I first read Mrs. Frisby and the Rats of NIMH as a young’un. What I didn’t know at the time was that it was inspired by a series of experiments on population dynamics from the 1940s to the 1970s. The two studies, over a total of eight years, aimed to explore the effects of population density on behaviour.

John B Calhoun was a behavioural researcher and ethologist who spent the largest part of his career at the US National Institute of Mental Health (NIMH), in Maryland. His work spans six decades, from early experiments with rodents in the 1940s to his death in 1995. But he’s become recently spotlit for his work in 1958–62, starting with a quarter-acre pen of wild Norway rats, and a 1968–72 experiment with mice called Universe 25. Universe 25 was his research pinnacle – a “rodent utopia”.

Calhoun calculated that his pen of wild Norway rats (or brown rats, aka Parisian rats, Hanover rats, street rats, common rats, sewer rats, wharf rats… in essence, “rats” as you know them) could have a sustainable density of 5000, but the population strangely never exceeded 200. With extremely high rates of infant mortality, by the end of the 27th month of observation the population had stabilised at 150 adults.

Calhoun and his team were surprised by these unexpected results and so embarked on a more controlled experiment involving a population of domesticated Norway rats, conducted in a converted barn (a step up in luxury for the animals).

Calhoun’s new rat palace consisted of a 3m x 4.3m room, divided into four pens by an electrified fence. These pens contained everything a rat could possibly need: food, water, elevated burrows, winding staircases, nest boxes… a rodent wonderland. Ramps connected pen 1 to pen 2, 2 to 3, and 3 to 4, but not pen 1 to pen 4. This meant that rats tended to concentrate in pens 2 and 3, leading to the development of what Calhoun dubbed a “behavioural sink”: a sort of voluntary overcrowding that resulted from the original, involuntary overcrowding, and led to significant changes in the rats’ behaviour.

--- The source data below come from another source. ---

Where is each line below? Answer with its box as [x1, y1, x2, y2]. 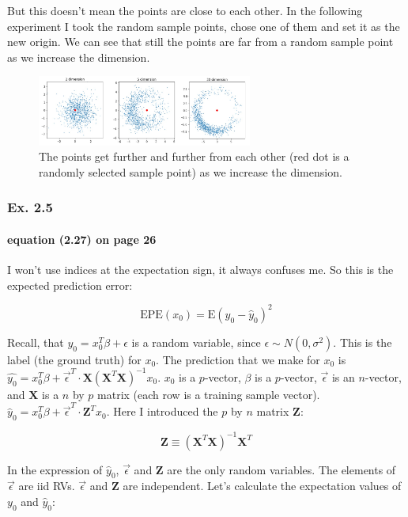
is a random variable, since [131, 333, 261, 350]
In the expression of [7, 461, 103, 477]
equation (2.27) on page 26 [7, 230, 157, 247]
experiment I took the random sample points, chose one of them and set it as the [7, 17, 400, 34]
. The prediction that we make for [156, 351, 320, 367]
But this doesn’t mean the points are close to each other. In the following [7, 2, 363, 18]
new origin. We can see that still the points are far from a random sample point [7, 33, 394, 50]
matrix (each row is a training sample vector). [97, 386, 320, 402]
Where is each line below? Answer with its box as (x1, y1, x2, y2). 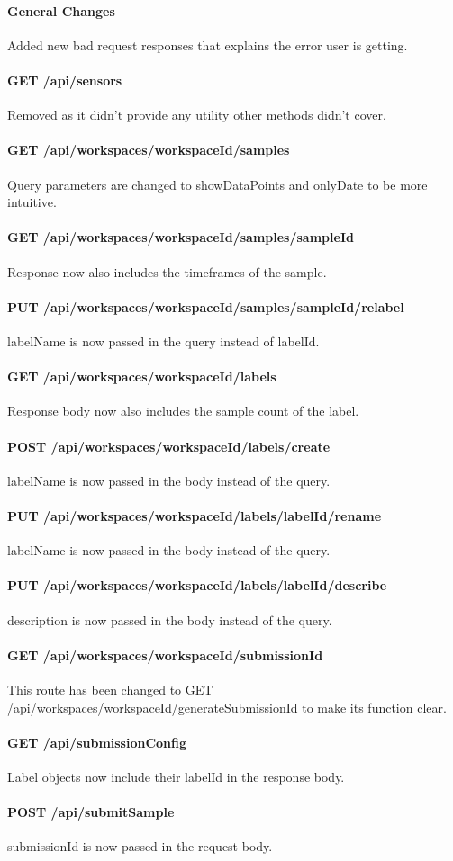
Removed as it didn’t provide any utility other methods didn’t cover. (7, 105, 386, 124)
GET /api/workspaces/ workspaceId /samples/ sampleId (7, 228, 354, 247)
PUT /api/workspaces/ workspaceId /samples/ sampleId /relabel (7, 297, 404, 316)
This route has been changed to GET (7, 679, 213, 698)
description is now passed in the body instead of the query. (7, 610, 332, 629)
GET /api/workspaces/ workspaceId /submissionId (7, 645, 323, 664)
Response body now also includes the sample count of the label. (7, 401, 359, 420)
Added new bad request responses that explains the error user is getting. (7, 35, 408, 54)
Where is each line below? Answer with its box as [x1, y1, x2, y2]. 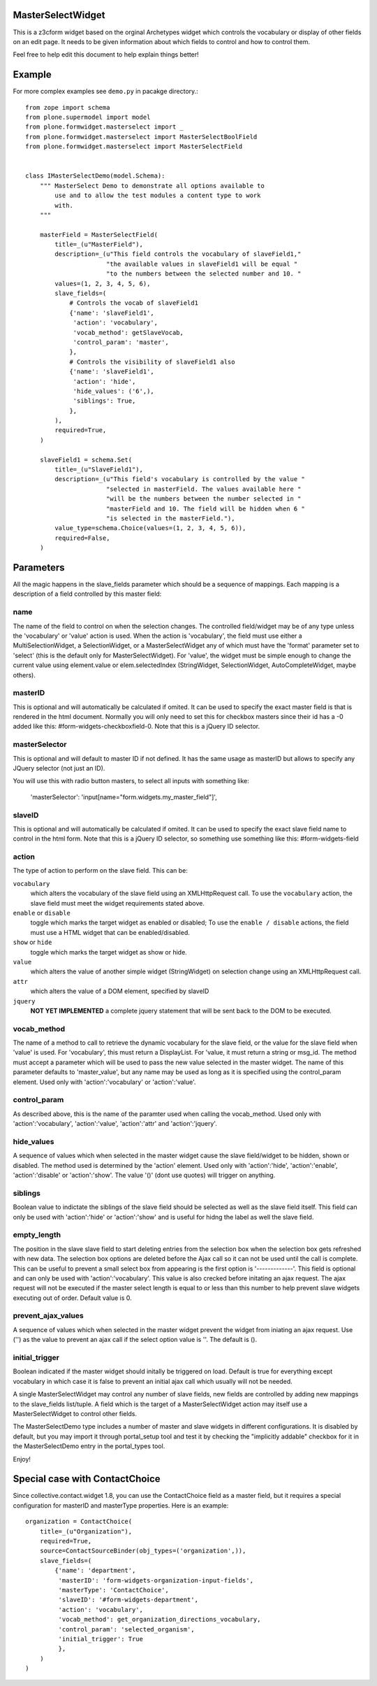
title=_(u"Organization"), [39, 1527, 133, 1535]
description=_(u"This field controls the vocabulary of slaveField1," [54, 250, 302, 258]
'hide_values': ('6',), [73, 387, 155, 395]
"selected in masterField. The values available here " [105, 485, 302, 493]
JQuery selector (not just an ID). [13, 764, 105, 773]
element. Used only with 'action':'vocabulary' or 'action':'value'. [13, 1078, 196, 1086]
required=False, [54, 534, 110, 542]
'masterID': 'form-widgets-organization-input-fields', [58, 1576, 254, 1584]
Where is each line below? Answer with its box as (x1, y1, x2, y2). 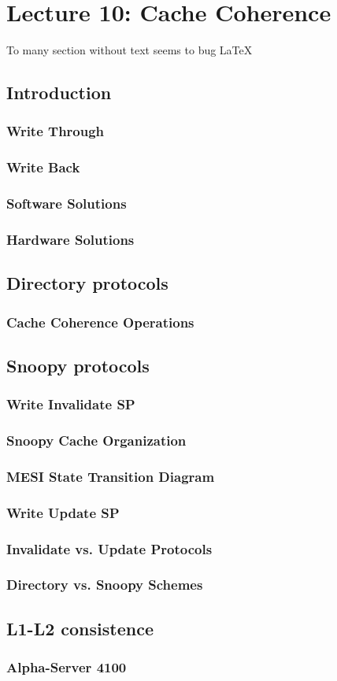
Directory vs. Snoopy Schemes (6, 575, 203, 594)
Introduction (6, 80, 112, 105)
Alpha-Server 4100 (6, 657, 127, 677)
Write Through (6, 121, 105, 141)
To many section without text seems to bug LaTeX (6, 42, 253, 58)
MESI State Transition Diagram (6, 466, 215, 486)
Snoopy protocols (6, 353, 150, 377)
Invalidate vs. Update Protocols (6, 539, 213, 558)
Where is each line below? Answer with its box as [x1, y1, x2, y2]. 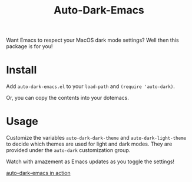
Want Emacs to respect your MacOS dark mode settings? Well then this [6, 36, 179, 44]
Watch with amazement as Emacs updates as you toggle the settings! [6, 158, 175, 165]
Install [6, 63, 37, 77]
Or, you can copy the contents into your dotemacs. [6, 95, 130, 102]
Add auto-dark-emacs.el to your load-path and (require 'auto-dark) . [6, 83, 176, 90]
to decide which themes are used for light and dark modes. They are [6, 140, 173, 147]
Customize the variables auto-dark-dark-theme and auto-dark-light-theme [6, 134, 187, 141]
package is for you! [6, 43, 53, 50]
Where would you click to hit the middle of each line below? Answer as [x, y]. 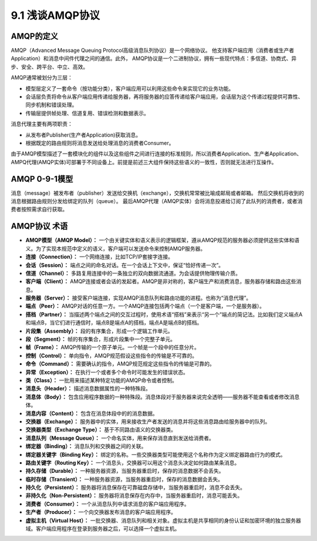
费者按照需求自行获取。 [39, 210]
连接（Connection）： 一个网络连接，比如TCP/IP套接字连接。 [99, 257]
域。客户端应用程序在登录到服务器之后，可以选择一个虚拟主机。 [103, 529]
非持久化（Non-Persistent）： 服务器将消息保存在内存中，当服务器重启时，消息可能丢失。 [134, 496]
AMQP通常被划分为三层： [42, 78]
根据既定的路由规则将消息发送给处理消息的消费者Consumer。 [100, 143]
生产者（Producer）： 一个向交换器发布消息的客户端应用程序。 [101, 512]
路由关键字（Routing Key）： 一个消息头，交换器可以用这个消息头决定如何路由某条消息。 [133, 463]
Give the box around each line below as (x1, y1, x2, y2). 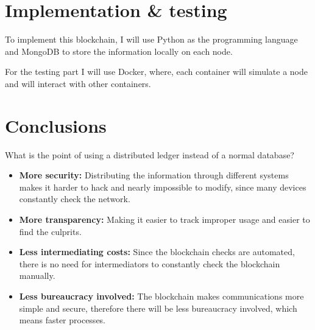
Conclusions (5, 113, 107, 138)
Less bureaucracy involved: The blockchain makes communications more (19, 289, 304, 302)
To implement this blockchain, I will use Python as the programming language (5, 33, 298, 46)
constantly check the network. (19, 192, 130, 205)
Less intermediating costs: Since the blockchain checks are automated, (19, 245, 295, 258)
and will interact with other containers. (5, 77, 151, 90)
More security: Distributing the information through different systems (19, 169, 289, 181)
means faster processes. (19, 314, 106, 326)
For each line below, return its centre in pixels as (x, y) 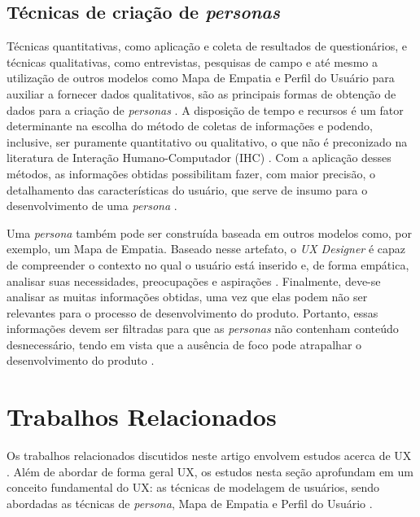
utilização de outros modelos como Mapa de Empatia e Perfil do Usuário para (201, 78)
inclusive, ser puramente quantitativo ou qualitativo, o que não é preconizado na (207, 141)
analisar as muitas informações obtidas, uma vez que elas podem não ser (187, 297)
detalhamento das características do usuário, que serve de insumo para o (187, 189)
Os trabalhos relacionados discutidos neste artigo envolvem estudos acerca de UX (209, 456)
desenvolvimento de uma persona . (92, 206)
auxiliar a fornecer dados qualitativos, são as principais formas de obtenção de (201, 93)
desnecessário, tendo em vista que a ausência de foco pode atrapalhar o (184, 344)
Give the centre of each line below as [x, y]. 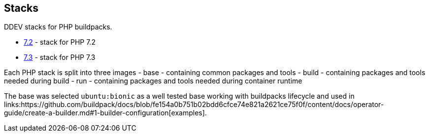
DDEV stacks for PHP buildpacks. [58, 27]
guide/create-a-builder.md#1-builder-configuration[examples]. [105, 113]
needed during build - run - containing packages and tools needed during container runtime [153, 81]
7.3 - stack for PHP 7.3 [60, 57]
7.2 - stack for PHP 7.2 [60, 42]
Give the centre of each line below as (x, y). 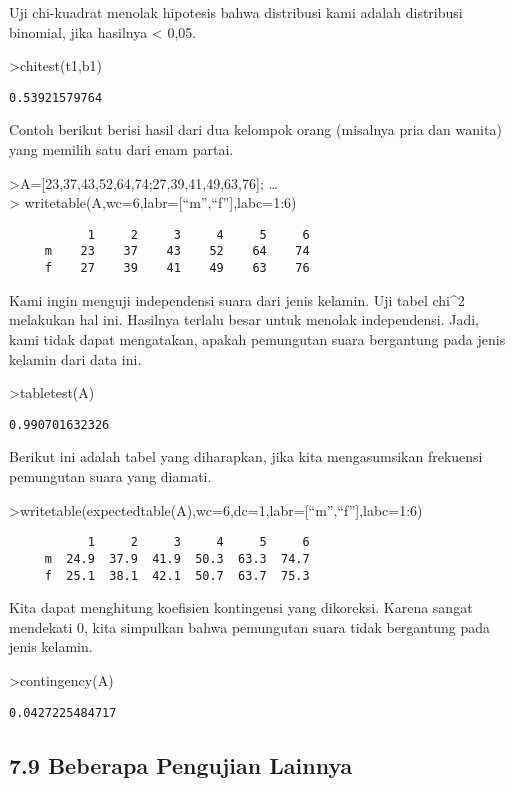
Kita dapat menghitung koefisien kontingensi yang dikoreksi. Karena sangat (241, 607)
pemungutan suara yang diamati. (110, 476)
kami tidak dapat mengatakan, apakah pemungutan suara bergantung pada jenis (257, 338)
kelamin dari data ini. (75, 358)
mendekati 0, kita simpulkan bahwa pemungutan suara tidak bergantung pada (249, 626)
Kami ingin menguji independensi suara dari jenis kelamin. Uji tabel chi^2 (237, 299)
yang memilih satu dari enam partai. (121, 149)
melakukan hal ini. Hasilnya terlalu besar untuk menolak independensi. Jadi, (244, 319)
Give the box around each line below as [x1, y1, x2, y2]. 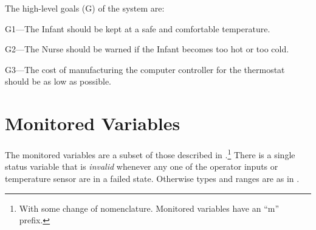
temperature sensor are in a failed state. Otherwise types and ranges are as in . [5, 172, 300, 184]
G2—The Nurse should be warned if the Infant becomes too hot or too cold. [5, 43, 289, 55]
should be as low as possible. [5, 75, 111, 88]
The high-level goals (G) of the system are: [5, 2, 165, 14]
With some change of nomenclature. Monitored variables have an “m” [19, 201, 280, 214]
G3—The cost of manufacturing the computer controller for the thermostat [5, 63, 285, 75]
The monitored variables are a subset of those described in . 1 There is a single [5, 147, 295, 161]
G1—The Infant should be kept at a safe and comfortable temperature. [5, 22, 270, 35]
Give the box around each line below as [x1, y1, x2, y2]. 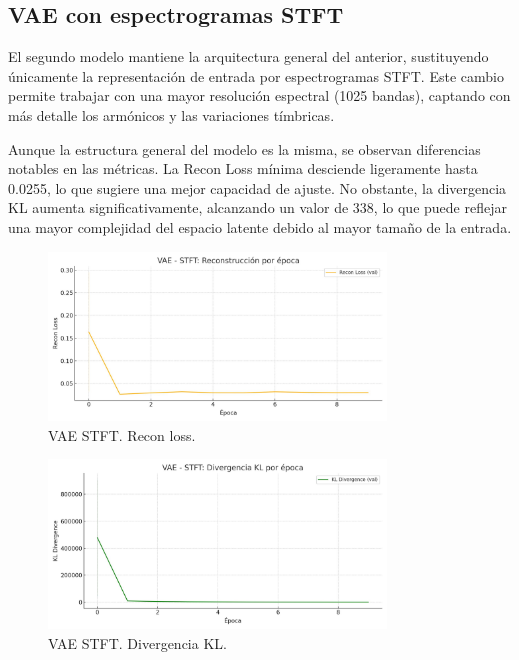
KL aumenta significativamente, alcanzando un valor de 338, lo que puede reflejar [8, 197, 507, 218]
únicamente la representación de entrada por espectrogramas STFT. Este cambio [8, 65, 504, 86]
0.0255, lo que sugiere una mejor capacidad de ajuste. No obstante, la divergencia [8, 177, 507, 198]
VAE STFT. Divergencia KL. [48, 632, 227, 653]
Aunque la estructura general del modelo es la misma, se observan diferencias [8, 138, 481, 159]
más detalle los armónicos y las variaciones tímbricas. [8, 104, 335, 125]
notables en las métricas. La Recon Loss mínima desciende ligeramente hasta [8, 158, 478, 179]
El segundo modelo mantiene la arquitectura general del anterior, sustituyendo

These changes weren’t at the good end of the scale.

Among the male rats, behavioural disturbances ranged from “sexual deviation”, cannibalism, and frenetic overactivity to pathological withdrawal.

As a result of the population congregation in the middle pens, the rats became unnaturally accustomed to the presence of others. Eating and undertaking other “biological activities” were transformed into social activities, which they would only do in the presence of other rats. Although fine for eating (who doesn’t love a dinner party?), this disrupted the sequence of other normal activity, such as courting, building nests, and nursing and caring for their young.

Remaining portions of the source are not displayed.